神の国を侵略した龍《ドラゴン》 7
ストーク号の腹から2基の砲塔が出現。同時にビーム砲を発射。2条の光線が怪獣のうなじの同じ個所に同時着弾。炸裂。しかし、怪獣は涼しい顔をしています。
隊長はただ驚くだけ。
「き、効いてない?・・・」
それに寒川隊員が応えました。
「隊長、あの怪獣の上から見える部分は、皮膚がぶ厚いんじゃないですか?」
「なるほど、それでビーム砲が効かないのか?・・・ てことは、脇から攻撃すれば・・・」
隊長周囲を見ました。
「しかし、このビル群・・・ ここじゃ脇からの攻撃は絶対ムリだな・・・」
しかたなくストーク号とヘロン号は上空で待機となりました。その間も怪獣は道路を進行していきます。

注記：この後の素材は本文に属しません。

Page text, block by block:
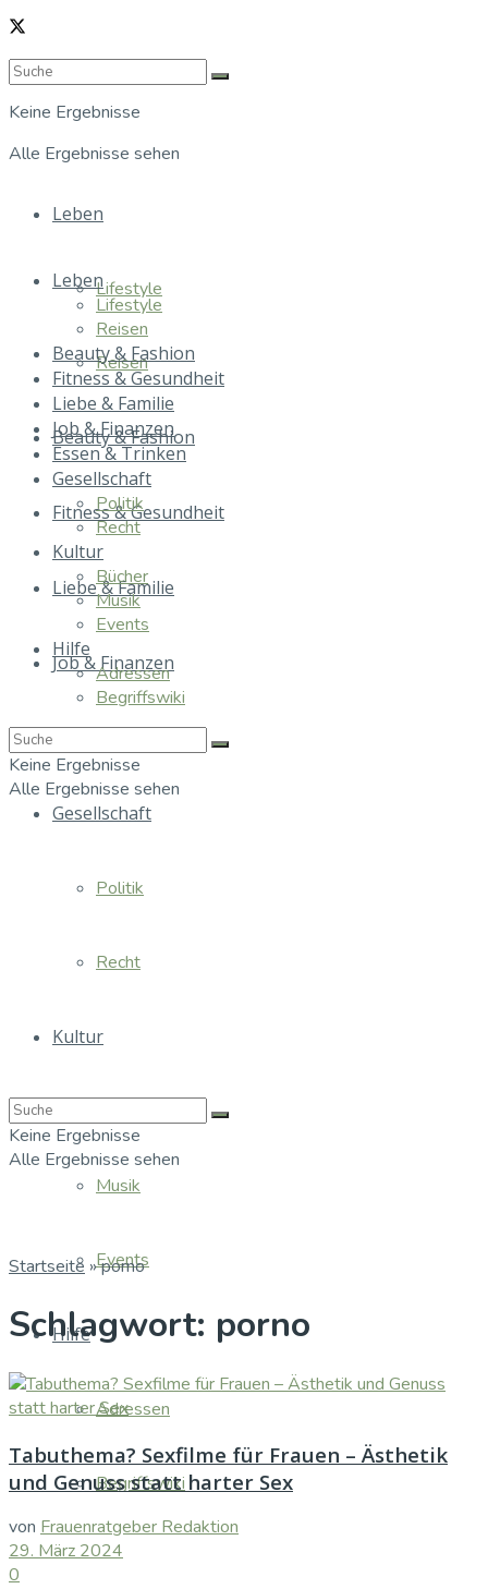
Keine Ergebnisse
Alle Ergebnisse sehen
Leben
Lifestyle
Reisen
Beauty & Fashion
Fitness & Gesundheit
Liebe & Familie
Job & Finanzen
Gesellschaft
Politik
Recht
Kultur
Musik
Events
Hilfe
Adressen
Begriffswiki
Leben
Lifestyle
Reisen
Beauty & Fashion
Fitness & Gesundheit
Liebe & Familie
Job & Finanzen
Essen & Trinken
Gesellschaft
Politik
Recht
Kultur
Bücher
Musik
Events
Hilfe
Adressen
Begriffswiki
Keine Ergebnisse
Alle Ergebnisse sehen
Keine Ergebnisse
Alle Ergebnisse sehen
Startseite »porno
Schlagwort: porno
Tabuthema? Sexfilme für Frauen – Ästhetik
und Genuss statt harter Sex
von Frauenratgeber Redaktion
29. März 2024
0

怪獣は渋谷公園通りからNHK方向へ。ようやくビル群がなくなりました。ストーク号は高度を下げました。
「よーし、今だ! ビーム砲発射!」
コックピットの隊長がコンソールと一体になったトリガーを引きました。するとストーク号の下部の砲塔2基がビーム砲を発射。2条の光線が怪獣の頬の同じ個所を捉えました。炸裂。が、やはり何も効いてません。隊長は驚いてます。
「き、効いてない?・・・」
寒川隊員も驚いてます。
「どうなってんだ、あいつの身体は!?」
「うざいんだよーっ!」
怪獣が再び火焔を放射。それがストーク号に向かいます。隊長の命令。
「ショートジャンプ!」
寒川隊員が応えます。
「了解!」
火焔がストーク号に届く寸前、ストーク号が消滅。次の瞬間、怪獣の反対側にストーク号が出現。怪獣はそれを横目で見て、
「え、魔法?・・・ ふふ、この世界の人間は転送魔法が使えるのか? こいつはおもしろいじゃないか!」
再びストーク号のコックピット。女神隊員が5点式シートベルトを外しながら、
「隊長、私が行きます!」
隊長が横目で後ろの女神隊員を見て、
「大丈夫か? これまでの相手とは、ぜんぜん違うぞ!?」
「ふふ、軽く片付けてやりますよ!」
「ふ、そっか。じゃ、頼む!」
次の瞬間女神隊員の姿はふっと消えました。
と、ストーク号よりはるかに高い空に黒い渦巻き状の雲が現れ、そこから巨大化した女神隊員の身体が出現しました。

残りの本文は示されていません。